I read with interest the case reported by Patel el al in the January 2003 issue of the AJNR (1). Lasjaunias and Berenstein (2) have noted that they have never seen convincing anatomic or angiographic evidence of a persistent otic artery and suggest that it might not exist. I share the skepticism of Lasjaunias and Berenstein, and I believe that the case reported by Patel et al is an example of a persistent trigeminal artery rather than a persistent otic artery.
Patel et al (1) note that, according to Lie (3), the persistent otic artery arises from the carotid artery within the carotid canal, emerges from the internal acoustic meatus, and joins the basilar artery at a caudal point. The case they report demonstrates none of these three features. The persistent embryonic anastamosis shown in Figure 1A arises distal to the horizontal petrous segment of the internal carotid artery, as the artery turns upward toward the cavernous sinus.
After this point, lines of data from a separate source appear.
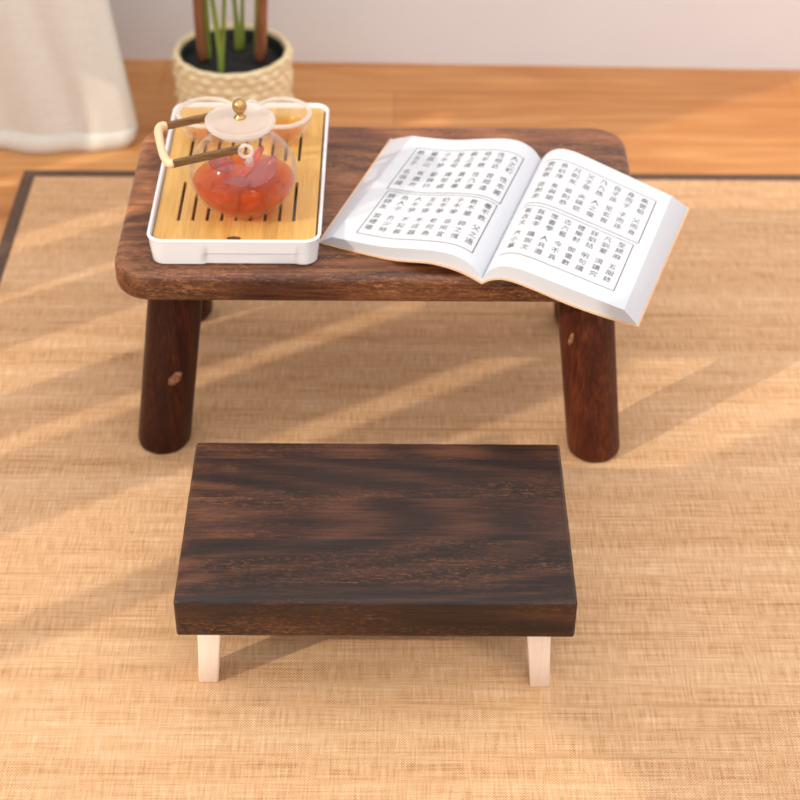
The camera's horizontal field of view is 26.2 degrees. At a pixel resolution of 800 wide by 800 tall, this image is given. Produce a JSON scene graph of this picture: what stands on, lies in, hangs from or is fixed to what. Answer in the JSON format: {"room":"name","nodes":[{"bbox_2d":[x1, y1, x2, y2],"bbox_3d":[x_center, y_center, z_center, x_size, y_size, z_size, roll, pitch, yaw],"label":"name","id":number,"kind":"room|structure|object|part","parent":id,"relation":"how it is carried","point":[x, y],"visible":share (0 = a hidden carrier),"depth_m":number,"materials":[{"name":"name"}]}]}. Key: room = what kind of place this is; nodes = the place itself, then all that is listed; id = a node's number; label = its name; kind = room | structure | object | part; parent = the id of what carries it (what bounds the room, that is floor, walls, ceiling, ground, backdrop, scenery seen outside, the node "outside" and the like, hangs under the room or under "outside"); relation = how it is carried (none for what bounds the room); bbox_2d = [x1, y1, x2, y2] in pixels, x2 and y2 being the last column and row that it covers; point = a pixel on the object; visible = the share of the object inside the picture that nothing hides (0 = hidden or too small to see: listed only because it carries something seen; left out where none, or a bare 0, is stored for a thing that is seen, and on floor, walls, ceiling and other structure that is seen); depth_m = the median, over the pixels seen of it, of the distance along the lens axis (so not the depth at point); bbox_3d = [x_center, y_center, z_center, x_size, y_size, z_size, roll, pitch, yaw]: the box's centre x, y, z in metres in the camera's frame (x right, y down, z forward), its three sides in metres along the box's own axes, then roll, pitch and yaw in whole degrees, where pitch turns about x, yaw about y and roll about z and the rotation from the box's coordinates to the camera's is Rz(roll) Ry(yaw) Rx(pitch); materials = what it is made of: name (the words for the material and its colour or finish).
{"room":"living room","nodes":[
{"label":"living room","id":0,"kind":"room"},
{"bbox_2d":[0,59,799,240],"bbox_3d":[0.342,0.414,1.506,3.700,0.050,3.050,0,38,0],"label":"floor","id":1,"kind":"structure","parent":0,"point":[667,120],"depth_m":2.54,"materials":[{"name":"brown wood"}]},
{"bbox_2d":[0,0,138,154],"bbox_3d":[-0.659,-1.058,1.906,0.590,1.751,0.094,0,38,0],"label":"curtain","id":2,"kind":"object","parent":1,"relation":"on","point":[64,86],"visible":1,"depth_m":2.36,"materials":[{"name":"fabric"}]},
{"bbox_2d":[171,0,293,104],"bbox_3d":[-0.233,-0.617,2.286,0.170,0.595,0.171,-25,45,-29],"label":"potted plant","id":3,"kind":"object","parent":1,"relation":"on","point":[229,61],"visible":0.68,"depth_m":2.37,"materials":[{"name":"green plant"}]},
{"bbox_3d":[-0.275,-0.589,2.309,0.015,0.301,0.016,-5,39,-7],"label":"stem","id":4,"kind":"part","parent":3,"relation":"part of","materials":[{"name":"brown plant"}]},
{"bbox_3d":[-0.267,-0.588,2.323,0.010,0.282,0.020,6,39,7],"label":"stem","id":5,"kind":"part","parent":3,"relation":"part of","materials":[{"name":"green plant"}]},
{"bbox_3d":[-0.252,-0.563,2.293,0.012,0.283,0.031,-28,46,-31],"label":"stem","id":6,"kind":"part","parent":3,"relation":"part of","materials":[{"name":"green plant"}]},
{"bbox_3d":[-0.234,-0.579,2.281,0.030,0.282,0.006,-25,45,-28],"label":"stem","id":7,"kind":"part","parent":3,"relation":"part of","materials":[{"name":"green plant"}]},
{"bbox_3d":[-0.234,-0.440,2.427,0.144,0.114,0.144,0,38,0],"label":"pot","id":8,"kind":"part","parent":3,"relation":"part of","materials":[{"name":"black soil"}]},
{"bbox_3d":[-0.229,-0.607,2.349,0.013,0.283,0.018,-29,47,-32],"label":"stem","id":9,"kind":"part","parent":3,"relation":"part of","materials":[{"name":"green plant"}]},
{"bbox_3d":[-0.218,-0.607,2.349,0.024,0.283,0.011,-8,39,-10],"label":"stem","id":10,"kind":"part","parent":3,"relation":"part of","materials":[{"name":"green plant"}]},
{"bbox_3d":[-0.195,-0.592,2.329,0.009,0.282,0.025,22,43,24],"label":"stem","id":11,"kind":"part","parent":3,"relation":"part of","materials":[{"name":"plant"}]},
{"bbox_3d":[-0.186,-0.587,2.307,0.032,0.301,0.017,14,40,16],"label":"stem","id":12,"kind":"part","parent":3,"relation":"part of","materials":[{"name":"brown plant"}]},
{"bbox_2d":[0,170,799,799],"bbox_3d":[0.361,0.157,1.788,1.762,0.005,1.512,0,38,0],"label":"woven mat","id":13,"kind":"object","parent":1,"relation":"on","point":[677,677],"visible":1,"depth_m":1.80,"materials":[{"name":"wicker"}]},
{"bbox_2d":[115,127,630,462],"bbox_3d":[-0.019,-0.124,1.936,0.550,0.250,0.317,0,38,0],"label":"table","id":14,"kind":"object","parent":13,"relation":"on","point":[179,297],"visible":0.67,"depth_m":1.83,"materials":[{"name":"brown wood"}]},
{"bbox_3d":[-0.248,-0.052,1.865,0.099,0.222,0.059,-32,48,-34],"label":"leg","id":15,"kind":"part","parent":14,"relation":"part of","materials":[{"name":"brown wood"}]},
{"bbox_3d":[-0.246,-0.186,2.034,0.057,0.222,0.094,-28,46,-31],"label":"leg","id":16,"kind":"part","parent":14,"relation":"part of","materials":[{"name":"brown wood"}]},
{"bbox_2d":[147,102,328,264],"bbox_3d":[-0.169,-0.238,1.851,0.177,0.030,0.289,0,38,0],"label":"tray","id":17,"kind":"object","parent":14,"relation":"on","point":[181,227],"visible":0.83,"depth_m":1.80,"materials":[{"name":"white plastic"}]},
{"bbox_2d":[176,96,231,142],"bbox_3d":[-0.211,-0.301,1.881,0.067,0.037,0.067,0,38,0],"label":"teacup","id":18,"kind":"object","parent":17,"relation":"on","point":[206,98],"visible":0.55,"depth_m":1.89,"materials":[{"name":"clear glass"}]},
{"bbox_2d":[154,98,296,218],"bbox_3d":[-0.179,-0.249,1.745,0.147,0.125,0.111,0,38,0],"label":"teapot","id":19,"kind":"object","parent":17,"relation":"on","point":[239,121],"visible":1,"depth_m":1.72,"materials":[{"name":"clear glass"}]},
{"bbox_3d":[-0.199,-0.291,1.766,0.084,0.028,0.005,0,38,0],"label":"handle arm","id":20,"kind":"part","parent":19,"relation":"part of","materials":[{"name":"brown wood"}]},
{"bbox_3d":[-0.191,-0.241,1.698,0.068,0.025,0.005,0,38,0],"label":"handle arm","id":21,"kind":"part","parent":19,"relation":"part of","materials":[{"name":"brown wood"}]},
{"bbox_3d":[-0.160,-0.291,1.712,0.015,0.020,0.015,0,38,0],"label":"knob","id":22,"kind":"part","parent":19,"relation":"part of","materials":[{"name":"gold metal"}]},
{"bbox_3d":[-0.160,-0.278,1.723,0.071,0.013,0.071,0,38,0],"label":"lid","id":23,"kind":"part","parent":19,"relation":"part of","materials":[{"name":"glass"}]},
{"bbox_3d":[-0.161,-0.238,1.754,0.111,0.096,0.111,0,38,0],"label":"glass","id":24,"kind":"part","parent":19,"relation":"part of","materials":[{"name":"clear glass"}]},
{"bbox_2d":[258,97,311,144],"bbox_3d":[-0.130,-0.300,1.882,0.067,0.037,0.067,0,38,0],"label":"teacup","id":25,"kind":"object","parent":17,"relation":"on","point":[274,99],"visible":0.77,"depth_m":1.88,"materials":[{"name":"clear glass"}]},
{"bbox_2d":[319,136,689,326],"bbox_3d":[0.112,-0.197,1.803,0.351,0.030,0.268,13,40,15],"label":"open book","id":26,"kind":"object","parent":14,"relation":"on","point":[568,227],"visible":1,"depth_m":1.78,"materials":[{"name":"white paper"}]},
{"bbox_3d":[0.205,-0.178,2.029,0.093,0.222,0.056,-31,48,-33],"label":"leg","id":27,"kind":"part","parent":14,"relation":"part of","materials":[{"name":"brown wood"}]},
{"bbox_3d":[0.203,-0.045,1.861,0.062,0.222,0.102,-22,44,-26],"label":"leg","id":28,"kind":"part","parent":14,"relation":"part of","materials":[{"name":"brown wood"}]},
{"bbox_2d":[173,443,576,686],"bbox_3d":[-0.022,0.164,1.663,0.362,0.135,0.224,0,38,0],"label":"footstool","id":29,"kind":"object","parent":13,"relation":"on","point":[294,539],"visible":1,"depth_m":1.60,"materials":[{"name":"brown wood"}]},
{"bbox_3d":[-0.178,0.227,1.617,0.028,0.090,0.028,0,38,0],"label":"leg","id":30,"kind":"part","parent":29,"relation":"part of","materials":[{"name":"beige wood"}]},
{"bbox_3d":[0.129,0.231,1.616,0.028,0.090,0.028,0,38,0],"label":"leg","id":31,"kind":"part","parent":29,"relation":"part of","materials":[{"name":"beige wood"}]},
{"bbox_2d":[109,0,799,69],"bbox_3d":[0.500,-1.424,1.977,3.400,2.354,0.100,1,38,1],"label":"wall","id":32,"kind":"structure","parent":0,"point":[722,34],"depth_m":2.60,"materials":[{"name":"paint"}]}
]}
The persistent otic artery should pass through the internal acoustic canal, yet Figure 2A demonstrates that the entirety of the persistent embryonic artery is medial to the internal auditory meatus, which is demarcated by the characteristic loop of the anterior inferior cerebellar artery (4). The persistent otic artery supposedly joins the basilar artery at a caudal point, yet Figure 2A demonstrates the artery joining the basilar artery near the junction of the middle and upper thirds. The origin, course, and termination of the persistent embryonic anastamosis described in the report therefore meets none of the criteria of a persistent otic artery but meets all of the criteria for a persistent trigeminal artery.
Finally, the authors state in their discussion that persistent trigeminal, hypoglossal, and proatlantal arteries have been associated with aneurysms distant from the persistent vessels (1). Such an association is dubious. The prevalence of aneurysms associated with persistent trigeminal artery is approximately 3%, which is similar to the prevalence of aneurysms in the general population (5).
Drs. Bhattacharya et al and Cloft have raised the interesting possibility that the vessel we reported as a primitive otic artery (1) could represent, instead, a low-lying trigeminal artery. The angiographic features of our case match the angiographic appearance of the artery reported previously by Reynolds et al as a primitive otic artery (2). For that reason, we designated it “otic.”
The excellent summary of the theoretical origins, courses, and terminations of primitive otic arteries by Drs. Bhattacharya et al provide an alternate method for characterizing a vessel as “otic.” By their definitions, both our example and that of Reynolds et al could be designated primitive trigeminal arteries.
These differences in interpretation and criteria highlight the difficulty of agreeing on precise definitions for conditions, when the conditions are seen too rarely to know the full range of variation that should be accepted within each defined category.
Establishment of a data base for these variations might well help us to assemble sufficient numbers of actual cases to refine the present ambiguous classifications.